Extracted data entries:
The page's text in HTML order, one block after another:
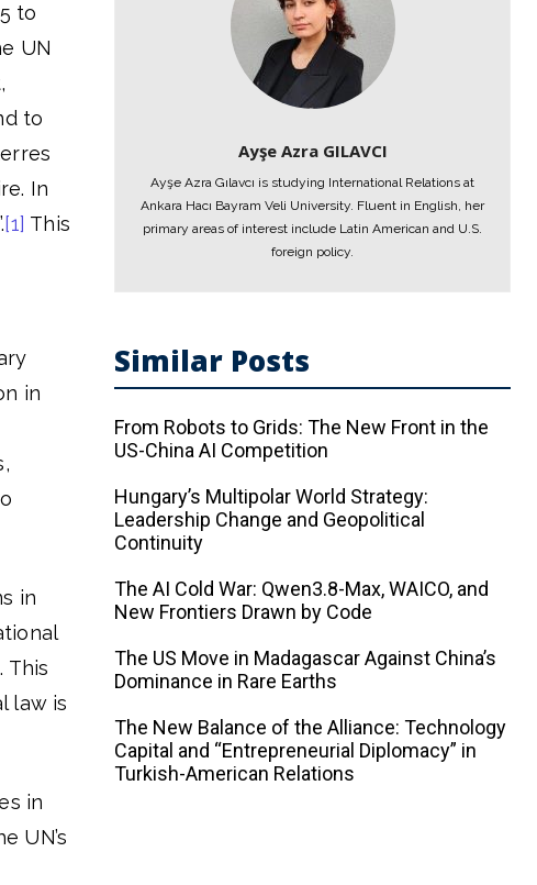
to
UN
to
In
[1] This
in
in
This
law is
in
UN’s
Ayşe Azra GILAVCI
Ayşe Azra Gılavcı is studying International Relations at
Ankara Hacı Bayram Veli University. Fluent in English, her
primary areas of interest include Latin American and U.S.
foreign policy.
Similar Posts
From Robots to Grids: The New Front in the
US-China AI Competition
Hungary’s Multipolar World Strategy:
Leadership Change and Geopolitical
Continuity
The AI ​​Cold War: Qwen3.8-Max, WAICO, and
New Frontiers Drawn by Code
The US Move in Madagascar Against China’s
Dominance in Rare Earths
The New Balance of the Alliance: Technology
Capital and “Entrepreneurial Diplomacy” in
Turkish-American Relations
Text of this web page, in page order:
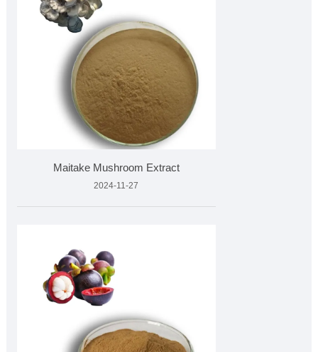
Maitake Mushroom Extract
2024-11-27
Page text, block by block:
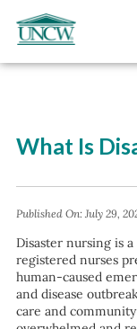
What Is
Published On:July 29,
Disaster nursing is
registered nurses
human-caused
and disease
care and
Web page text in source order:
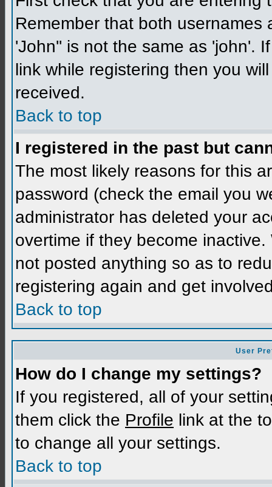
Remember that both
'John'' is not the same as 'john'.
link while registering then you
received.
Back to top
I registered in the past but
The most likely reasons for this
password (check the email you
administrator has deleted your
overtime if they become
not posted anything so as to
registering again and get
Back to top
User
How do I change my settings?
If you registered, all of your
them click the Profile link at the
to change all your settings.
Back to top
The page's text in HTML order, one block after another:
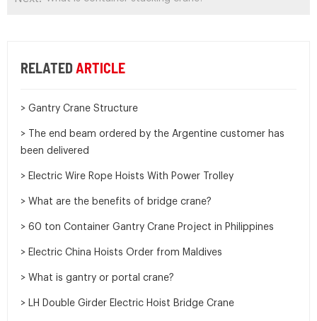
RELATEDARTICLE
> Gantry Crane Structure
> The end beam ordered by the Argentine customer has
been delivered
> Electric Wire Rope Hoists With Power Trolley
> What are the benefits of bridge crane?
> 60 ton Container Gantry Crane Project in Philippines
> Electric China Hoists Order from Maldives
> What is gantry or portal crane?
> LH Double Girder Electric Hoist Bridge Crane
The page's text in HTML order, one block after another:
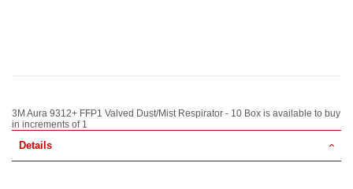
3M Aura 9312+ FFP1 Valved Dust/Mist Respirator - 10 Box is available to buy
in increments of 1
Details
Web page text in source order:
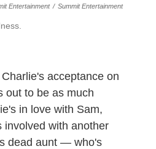
Entertainment / Summit Entertainment
acceptance on
out to be as much
in love with Sam,
involved with another
dead aunt — who's

TASK REQUIREMENTS:
Line by line, write out the data above exactly, without the pictures.

ANSWER FOR THIS EXERCISE:
The page's text in HTML order, one block after another:
to
UN
to
In
[1] This
in
in
This
law is
in
UN’s
Ayşe Azra GILAVCI
Ayşe Azra Gılavcı is studying International Relations at
Ankara Hacı Bayram Veli University. Fluent in English, her
primary areas of interest include Latin American and U.S.
foreign policy.
Similar Posts
From Robots to Grids: The New Front in the
US-China AI Competition
Hungary’s Multipolar World Strategy:
Leadership Change and Geopolitical
Continuity
The AI ​​Cold War: Qwen3.8-Max, WAICO, and
New Frontiers Drawn by Code
The US Move in Madagascar Against China’s
Dominance in Rare Earths
The New Balance of the Alliance: Technology
Capital and “Entrepreneurial Diplomacy” in
Turkish-American Relations
Text of this web page, in page order:
Maitake Mushroom Extract
2024-11-27
Page text, block by block:
What Is
Published On:July 29,
Disaster nursing is
registered nurses
human-caused
and disease
care and
Web page text in source order:
Remember that both
'John'' is not the same as 'john'.
link while registering then you
received.
Back to top
I registered in the past but
The most likely reasons for this
password (check the email you
administrator has deleted your
overtime if they become
not posted anything so as to
registering again and get
Back to top
User
How do I change my settings?
If you registered, all of your
them click the Profile link at the
to change all your settings.
Back to top
The page's text in HTML order, one block after another:
RELATEDARTICLE
> Gantry Crane Structure
> The end beam ordered by the Argentine customer has
been delivered
> Electric Wire Rope Hoists With Power Trolley
> What are the benefits of bridge crane?
> 60 ton Container Gantry Crane Project in Philippines
> Electric China Hoists Order from Maldives
> What is gantry or portal crane?
> LH Double Girder Electric Hoist Bridge Crane
The page's text in HTML order, one block after another:
3M Aura 9312+ FFP1 Valved Dust/Mist Respirator - 10 Box is available to buy
in increments of 1
Details
Web page text in source order:
Entertainment / Summit Entertainment
acceptance on
out to be as much
in love with Sam,
involved with another
dead aunt — who's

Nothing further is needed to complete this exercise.